═════ Input data ═════

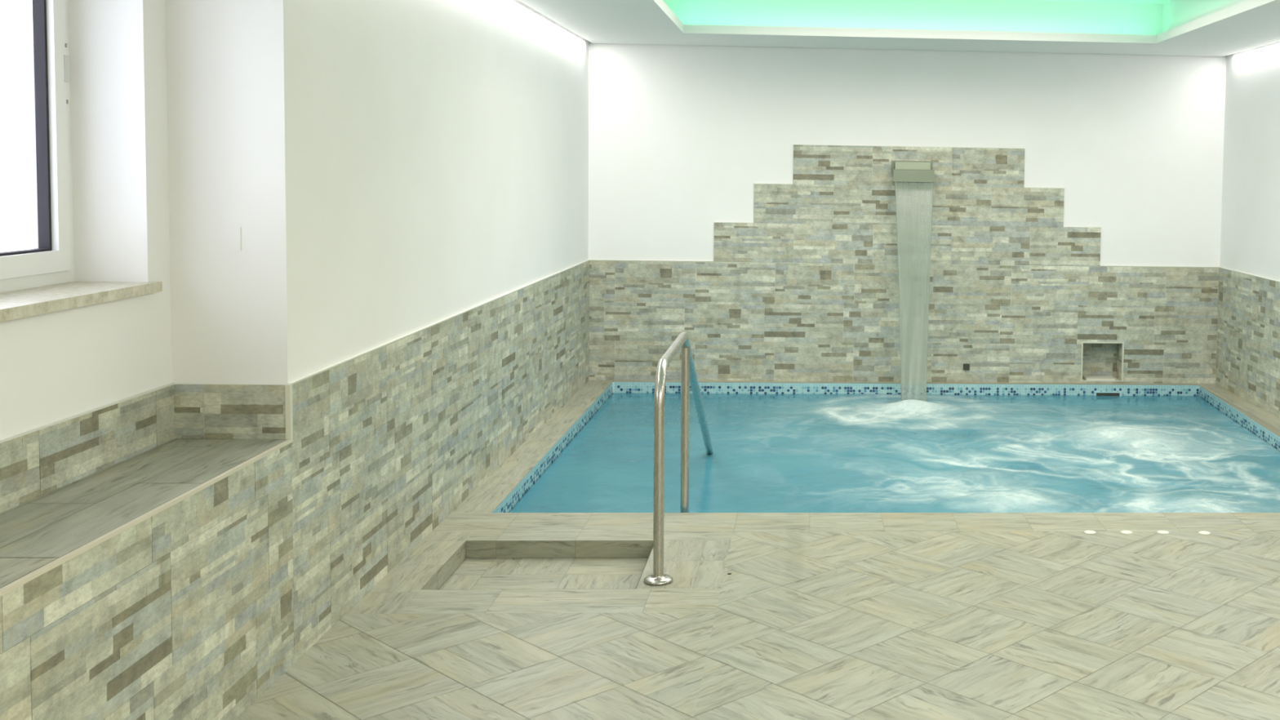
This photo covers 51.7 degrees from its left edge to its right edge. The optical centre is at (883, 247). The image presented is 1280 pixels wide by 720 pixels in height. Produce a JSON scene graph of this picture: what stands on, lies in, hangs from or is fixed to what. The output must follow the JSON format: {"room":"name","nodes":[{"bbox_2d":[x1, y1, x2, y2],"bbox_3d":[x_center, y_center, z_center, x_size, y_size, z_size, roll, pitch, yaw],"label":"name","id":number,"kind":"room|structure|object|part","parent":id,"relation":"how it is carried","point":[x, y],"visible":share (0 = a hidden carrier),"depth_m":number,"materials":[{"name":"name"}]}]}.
{"room":"spa","nodes":[
{"label":"spa","id":0,"kind":"room"},
{"bbox_2d":[0,0,175,513],"bbox_3d":[-2.235,0.107,1.515,0.304,3.040,5.023,1,3,-3],"label":"wall","id":1,"kind":"structure","parent":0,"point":[85,391],"depth_m":3.85,"materials":[{"name":"white paint"}]},
{"bbox_2d":[0,0,162,321],"bbox_3d":[-2.313,-0.387,3.143,0.314,1.132,1.496,1,3,-3],"label":"window","id":2,"kind":"structure","parent":1,"relation":"attached to","point":[37,256],"depth_m":3.71,"materials":[{"name":"white plastic"}]},
{"bbox_3d":[-2.432,-0.405,3.136,0.006,0.900,1.238,1,3,-3],"label":"glass pane","id":3,"kind":"part","parent":2,"relation":"part of","materials":[{"name":"white glass"}]},
{"bbox_3d":[-2.423,-0.405,3.136,0.072,1.028,1.365,1,3,-3],"label":"sash","id":4,"kind":"part","parent":2,"relation":"part of","materials":[{"name":"white plastic"}]},
{"bbox_3d":[-2.425,-0.530,3.810,0.003,0.080,0.022,1,3,-3],"label":"handle plate","id":5,"kind":"part","parent":2,"relation":"part of","materials":[{"name":"white plastic"}]},
{"bbox_3d":[-2.287,0.163,3.178,0.244,0.030,1.496,1,3,-3],"label":"sill","id":6,"kind":"part","parent":2,"relation":"part of","materials":[{"name":"stone"}]},
{"bbox_2d":[164,0,589,662],"bbox_3d":[-2.349,-0.213,6.801,0.632,3.040,5.590,1,3,-3],"label":"wall","id":7,"kind":"structure","parent":0,"point":[404,299],"depth_m":4.84,"materials":[{"name":"white paint"}]},
{"bbox_2d":[226,226,240,250],"bbox_3d":[-2.043,-0.028,4.037,0.041,0.075,0.003,1,3,-3],"label":"cover plate","id":8,"kind":"object","parent":7,"relation":"attached to","point":[233,233],"visible":1,"depth_m":4.04,"materials":[{"name":"white paint"}]},
{"bbox_3d":[-1.888,0.521,4.076,0.016,0.175,0.017,1,3,-3],"label":"corner trim","id":9,"kind":"part","parent":7,"relation":"part of","materials":[{"name":"beige tile"}]},
{"bbox_2d":[235,379,1279,719],"bbox_3d":[0.485,1.419,4.552,4.823,0.140,10.600,1,3,-3],"label":"floor","id":10,"kind":"structure","parent":0,"point":[816,615],"depth_m":4.52,"materials":[{"name":"beige tile"}]},
{"bbox_2d":[0,438,294,719],"bbox_3d":[-1.924,1.123,1.595,0.368,0.730,5.023,1,3,-3],"label":"tiled ledge","id":11,"kind":"object","parent":10,"relation":"on","point":[156,583],"visible":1,"depth_m":3.30,"materials":[{"name":"grey tile"}]},
{"bbox_3d":[-1.740,0.766,1.584,0.012,0.010,5.023,1,3,-3],"label":"edge trim","id":12,"kind":"part","parent":11,"relation":"part of","materials":[{"name":"beige"}]},
{"bbox_2d":[421,540,653,589],"bbox_3d":[-1.369,1.329,5.208,0.807,0.096,0.643,1,3,-3],"label":"foot bath","id":13,"kind":"object","parent":10,"relation":"in","point":[477,564],"visible":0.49,"depth_m":5.42,"materials":[{"name":"beige tile"}]},
{"bbox_2d":[644,332,713,585],"bbox_3d":[-0.970,1.379,6.562,0.112,2.059,3.221,1,3,-3],"label":"handrail","id":14,"kind":"object","parent":10,"relation":"on","point":[689,375],"visible":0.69,"depth_m":5.04,"materials":[{"name":"silver metal"}]},
{"bbox_3d":[-0.936,1.008,6.050,0.040,1.097,0.040,1,3,-3],"label":"support post","id":15,"kind":"part","parent":14,"relation":"part of","materials":[{"name":"silver metal"}]},
{"bbox_2d":[492,382,1279,512],"bbox_3d":[0.296,1.768,7.949,4.565,1.249,3.772,1,3,-3],"label":"swimming pool","id":16,"kind":"object","parent":10,"relation":"in","point":[1268,437],"visible":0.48,"depth_m":9.69,"materials":[{"name":"tile"}]},
{"bbox_2d":[508,392,1279,512],"bbox_3d":[0.304,1.223,7.916,4.457,0.106,3.665,1,3,-3],"label":"pool water","id":17,"kind":"object","parent":16,"relation":"in","point":[855,452],"visible":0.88,"depth_m":7.58,"materials":[{"name":"blue liquid"}]},
{"bbox_2d":[1093,391,1121,395],"bbox_3d":[1.717,1.126,9.824,0.212,0.046,0.014,1,3,-3],"label":"skimmer","id":18,"kind":"object","parent":16,"relation":"attached to","point":[1095,393],"visible":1,"depth_m":9.82,"materials":[{"name":"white plastic"}]},
{"bbox_2d":[1084,529,1096,533],"bbox_3d":[0.929,1.280,5.775,0.055,0.005,0.055,1,3,-3],"label":"disc","id":19,"kind":"object","parent":10,"relation":"on","point":[1088,531],"visible":1,"depth_m":5.77,"materials":[{"name":"white plastic"}]},
{"bbox_2d":[1120,529,1133,534],"bbox_3d":[1.095,1.282,5.784,0.055,0.005,0.055,1,3,-3],"label":"disc","id":20,"kind":"object","parent":10,"relation":"on","point":[1125,531],"visible":1,"depth_m":5.78,"materials":[{"name":"white plastic"}]},
{"bbox_2d":[1157,530,1169,534],"bbox_3d":[1.263,1.284,5.793,0.055,0.005,0.055,1,3,-3],"label":"disc","id":21,"kind":"object","parent":10,"relation":"on","point":[1164,532],"visible":1,"depth_m":5.78,"materials":[{"name":"white plastic"}]},
{"bbox_2d":[1198,530,1210,534],"bbox_3d":[1.450,1.287,5.793,0.055,0.005,0.055,1,3,-3],"label":"disc","id":22,"kind":"object","parent":10,"relation":"on","point":[1202,532],"visible":1,"depth_m":5.79,"materials":[{"name":"white plastic"}]},
{"bbox_2d":[518,0,1279,56],"bbox_3d":[0.348,-1.347,4.375,5.183,0.358,10.600,1,3,-3],"label":"ceiling","id":23,"kind":"structure","parent":0,"point":[1188,28],"depth_m":8.92,"materials":[{"name":"white paint"}]},
{"bbox_2d":[588,41,1226,383],"bbox_3d":[0.191,-0.359,9.889,5.423,3.040,0.313,1,3,-3],"label":"wall","id":24,"kind":"structure","parent":0,"point":[742,199],"depth_m":9.74,"materials":[{"name":"white paint"}]},
{"bbox_2d":[891,160,933,182],"bbox_3d":[0.220,-0.572,9.667,0.314,0.164,0.117,1,3,-3],"label":"spout","id":25,"kind":"object","parent":24,"relation":"attached to","point":[909,171],"visible":1,"depth_m":9.62,"materials":[{"name":"grey metal"}]},
{"bbox_3d":[0.216,-0.613,9.716,0.310,0.088,0.014,1,3,-3],"label":"wall plate","id":26,"kind":"part","parent":25,"relation":"part of","materials":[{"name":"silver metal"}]},
{"bbox_3d":[0.219,-0.615,9.679,0.264,0.060,0.065,1,3,-3],"label":"spout","id":27,"kind":"part","parent":25,"relation":"part of","materials":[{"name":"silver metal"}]},
{"bbox_2d":[894,182,933,401],"bbox_3d":[0.227,0.329,9.468,0.292,1.622,0.439,1,3,-3],"label":"water","id":28,"kind":"object","parent":25,"relation":"attached to","point":[926,306],"visible":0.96,"depth_m":9.41,"materials":[{"name":"liquid"}]},
{"bbox_2d":[963,364,969,369],"bbox_3d":[0.635,0.914,9.835,0.048,0.047,0.013,1,3,-3],"label":"wall outlet","id":29,"kind":"object","parent":24,"relation":"attached to","point":[966,366],"visible":1,"depth_m":9.83,"materials":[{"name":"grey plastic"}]},
{"bbox_2d":[1082,375,1115,381],"bbox_3d":[1.675,1.017,9.982,0.230,0.016,0.139,1,3,-3],"label":"plate","id":30,"kind":"object","parent":24,"relation":"on","point":[1085,377],"visible":0.9,"depth_m":9.93,"materials":[{"name":"grey"}]},
{"bbox_3d":[1.688,0.879,9.912,0.329,0.308,0.033,1,3,-3],"label":"niche edge trim","id":31,"kind":"part","parent":24,"relation":"part of","materials":[{"name":"beige tile"}]},
{"bbox_2d":[1215,41,1279,417],"bbox_3d":[3.059,0.003,4.616,0.311,3.040,10.600,1,3,-3],"label":"wall","id":32,"kind":"structure","parent":0,"point":[1248,339],"depth_m":9.20,"materials":[{"name":"white paint"}]}
]}

═════

### Task details
Number of lines in the records above holding the word "tile": state it and nothing else.

### Solution for this problem
6